(Stored items)
########################################

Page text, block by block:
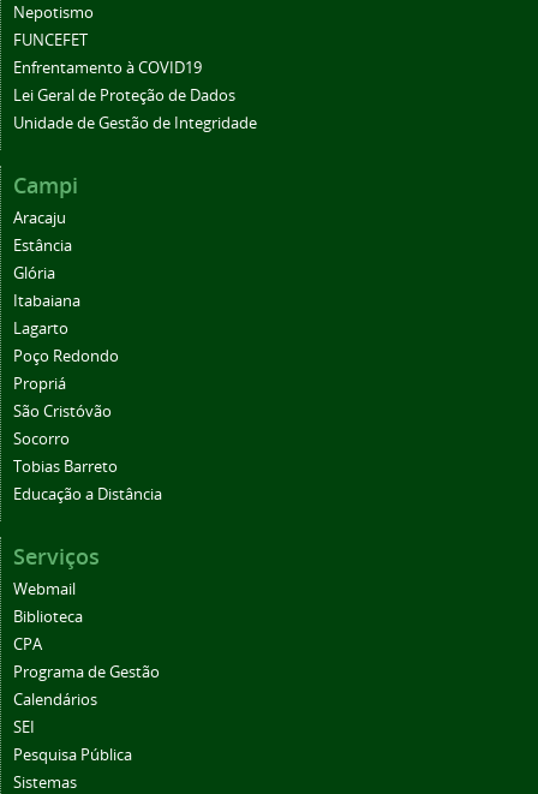
Nepotismo
FUNCEFET
Enfrentamento à COVID19
Lei Geral de Proteção de Dados
Unidade de Gestão de Integridade
Campi
Aracaju
Estância
Glória
Itabaiana
Lagarto
Poço Redondo
Propriá
São Cristóvão
Socorro
Tobias Barreto
Educação a Distância
Serviços
Webmail
Biblioteca
CPA
Programa de Gestão
Calendários
SEI
Pesquisa Pública
Sistemas
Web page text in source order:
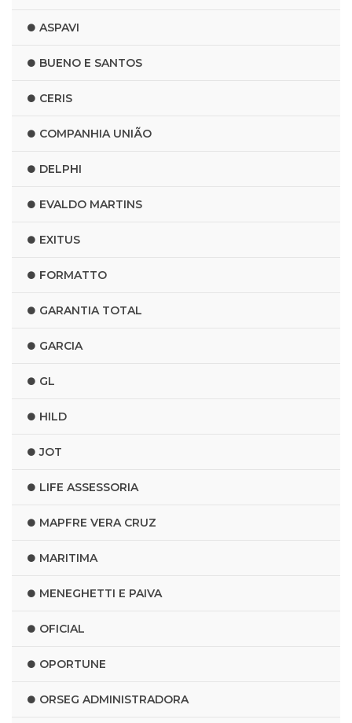
ASPAVI
BUENO E SANTOS
CERIS
COMPANHIA UNIÃO
DELPHI
EVALDO MARTINS
EXITUS
FORMATTO
GARANTIA TOTAL
GARCIA
GL
HILD
JOT
LIFE ASSESSORIA
MAPFRE VERA CRUZ
MARITIMA
MENEGHETTI E PAIVA
OFICIAL
OPORTUNE
ORSEG ADMINISTRADORA
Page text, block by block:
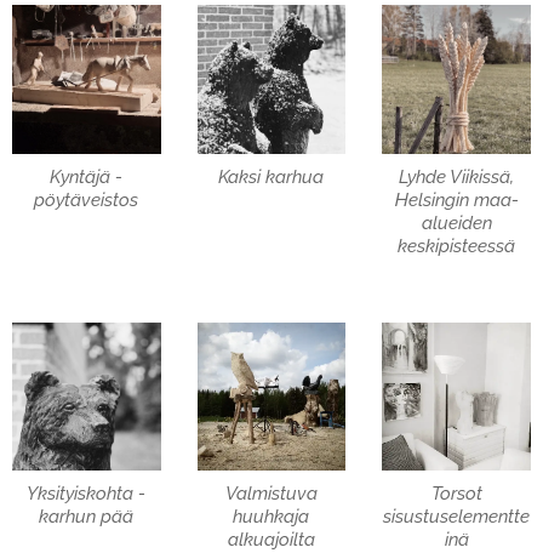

########################################

▶ _EXERCISE BRIEF_:
All records above need to be returned exactly. Omit the pictures.

▶ _YOUR SOLUTION_:
Page text, block by block:
Nepotismo
FUNCEFET
Enfrentamento à COVID19
Lei Geral de Proteção de Dados
Unidade de Gestão de Integridade
Campi
Aracaju
Estância
Glória
Itabaiana
Lagarto
Poço Redondo
Propriá
São Cristóvão
Socorro
Tobias Barreto
Educação a Distância
Serviços
Webmail
Biblioteca
CPA
Programa de Gestão
Calendários
SEI
Pesquisa Pública
Sistemas
Web page text in source order:
ASPAVI
BUENO E SANTOS
CERIS
COMPANHIA UNIÃO
DELPHI
EVALDO MARTINS
EXITUS
FORMATTO
GARANTIA TOTAL
GARCIA
GL
HILD
JOT
LIFE ASSESSORIA
MAPFRE VERA CRUZ
MARITIMA
MENEGHETTI E PAIVA
OFICIAL
OPORTUNE
ORSEG ADMINISTRADORA
Page text, block by block:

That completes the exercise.